EXERCISE DETAILS —
You are asked to filter the data below and copy every line holding "electrical".

(Stored data entries)
========================

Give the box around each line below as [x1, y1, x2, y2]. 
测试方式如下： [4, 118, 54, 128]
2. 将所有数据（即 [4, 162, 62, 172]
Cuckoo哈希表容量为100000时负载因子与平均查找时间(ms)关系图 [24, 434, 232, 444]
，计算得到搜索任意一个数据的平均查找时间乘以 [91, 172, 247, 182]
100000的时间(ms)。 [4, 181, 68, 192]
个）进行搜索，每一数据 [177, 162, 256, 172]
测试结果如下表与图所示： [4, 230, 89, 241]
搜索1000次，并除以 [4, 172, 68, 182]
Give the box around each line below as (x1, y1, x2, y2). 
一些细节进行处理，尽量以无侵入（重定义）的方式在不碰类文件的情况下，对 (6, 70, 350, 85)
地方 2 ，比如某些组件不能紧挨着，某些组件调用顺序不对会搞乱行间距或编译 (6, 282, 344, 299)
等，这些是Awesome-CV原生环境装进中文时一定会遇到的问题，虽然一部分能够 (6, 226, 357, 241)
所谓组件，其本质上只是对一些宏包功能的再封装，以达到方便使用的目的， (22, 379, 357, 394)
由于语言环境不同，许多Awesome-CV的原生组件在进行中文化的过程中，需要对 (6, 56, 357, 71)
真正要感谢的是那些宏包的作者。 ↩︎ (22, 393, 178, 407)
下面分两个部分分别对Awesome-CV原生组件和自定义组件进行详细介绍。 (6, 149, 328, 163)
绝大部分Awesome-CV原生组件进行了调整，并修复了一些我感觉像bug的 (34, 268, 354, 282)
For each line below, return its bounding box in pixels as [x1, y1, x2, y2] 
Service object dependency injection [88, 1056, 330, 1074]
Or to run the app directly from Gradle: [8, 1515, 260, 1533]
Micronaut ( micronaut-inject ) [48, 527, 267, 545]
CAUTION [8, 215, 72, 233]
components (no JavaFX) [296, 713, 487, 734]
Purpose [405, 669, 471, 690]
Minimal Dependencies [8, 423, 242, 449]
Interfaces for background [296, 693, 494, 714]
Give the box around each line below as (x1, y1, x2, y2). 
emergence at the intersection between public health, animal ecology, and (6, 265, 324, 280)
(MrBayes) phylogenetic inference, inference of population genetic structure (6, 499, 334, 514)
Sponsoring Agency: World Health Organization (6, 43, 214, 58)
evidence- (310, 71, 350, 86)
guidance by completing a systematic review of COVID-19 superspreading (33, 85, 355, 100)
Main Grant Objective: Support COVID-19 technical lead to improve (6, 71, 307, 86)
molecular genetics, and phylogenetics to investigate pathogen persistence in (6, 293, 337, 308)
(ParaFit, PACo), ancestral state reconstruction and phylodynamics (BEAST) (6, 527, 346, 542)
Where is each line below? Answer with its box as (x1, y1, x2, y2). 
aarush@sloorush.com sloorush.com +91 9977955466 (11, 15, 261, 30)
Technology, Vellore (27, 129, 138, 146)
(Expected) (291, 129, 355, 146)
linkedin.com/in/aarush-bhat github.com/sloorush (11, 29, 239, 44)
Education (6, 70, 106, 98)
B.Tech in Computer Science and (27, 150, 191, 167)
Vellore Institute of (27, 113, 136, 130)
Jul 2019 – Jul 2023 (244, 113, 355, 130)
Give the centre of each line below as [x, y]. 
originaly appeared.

========================

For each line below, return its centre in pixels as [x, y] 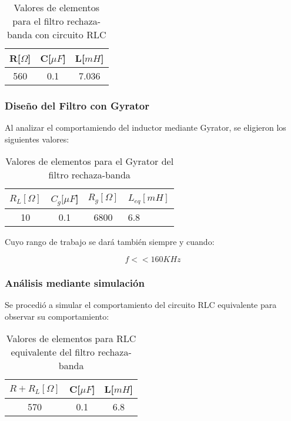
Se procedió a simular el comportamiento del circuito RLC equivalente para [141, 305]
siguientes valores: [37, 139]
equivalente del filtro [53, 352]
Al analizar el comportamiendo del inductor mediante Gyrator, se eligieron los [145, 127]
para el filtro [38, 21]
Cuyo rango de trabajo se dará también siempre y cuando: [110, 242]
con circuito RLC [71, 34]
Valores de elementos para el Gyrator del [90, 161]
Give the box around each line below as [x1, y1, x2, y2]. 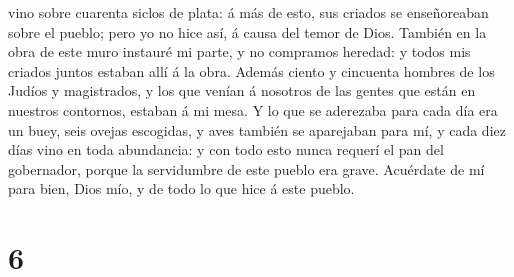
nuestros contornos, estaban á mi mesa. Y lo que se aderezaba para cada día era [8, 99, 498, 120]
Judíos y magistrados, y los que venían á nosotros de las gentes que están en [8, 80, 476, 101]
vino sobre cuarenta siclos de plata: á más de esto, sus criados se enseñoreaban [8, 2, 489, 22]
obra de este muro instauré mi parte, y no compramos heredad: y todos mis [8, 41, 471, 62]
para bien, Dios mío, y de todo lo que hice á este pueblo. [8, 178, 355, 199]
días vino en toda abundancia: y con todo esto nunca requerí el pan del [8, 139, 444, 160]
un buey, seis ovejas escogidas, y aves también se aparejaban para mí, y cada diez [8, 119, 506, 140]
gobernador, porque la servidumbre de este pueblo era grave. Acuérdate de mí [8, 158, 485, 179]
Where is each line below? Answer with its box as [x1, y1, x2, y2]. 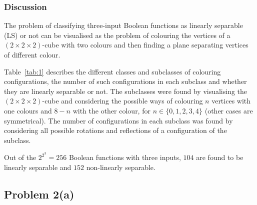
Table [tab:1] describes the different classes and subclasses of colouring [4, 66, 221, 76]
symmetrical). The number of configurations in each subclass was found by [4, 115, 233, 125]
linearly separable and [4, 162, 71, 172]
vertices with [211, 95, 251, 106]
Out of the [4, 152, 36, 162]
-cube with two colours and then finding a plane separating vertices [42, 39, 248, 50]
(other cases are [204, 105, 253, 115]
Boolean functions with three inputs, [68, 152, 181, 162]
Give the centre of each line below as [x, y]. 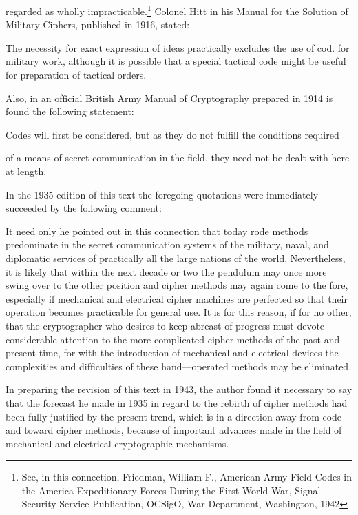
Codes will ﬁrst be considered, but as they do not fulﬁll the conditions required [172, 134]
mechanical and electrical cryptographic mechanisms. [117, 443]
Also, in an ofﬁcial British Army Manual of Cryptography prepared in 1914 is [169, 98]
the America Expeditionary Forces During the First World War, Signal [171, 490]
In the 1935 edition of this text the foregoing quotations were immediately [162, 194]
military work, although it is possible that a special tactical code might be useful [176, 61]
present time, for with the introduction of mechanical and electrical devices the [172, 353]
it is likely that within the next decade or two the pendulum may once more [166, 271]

========================

RESULT —
mechanical and electrical cryptographic mechanisms. [117, 443]
present time, for with the introduction of mechanical and electrical devices the [172, 353]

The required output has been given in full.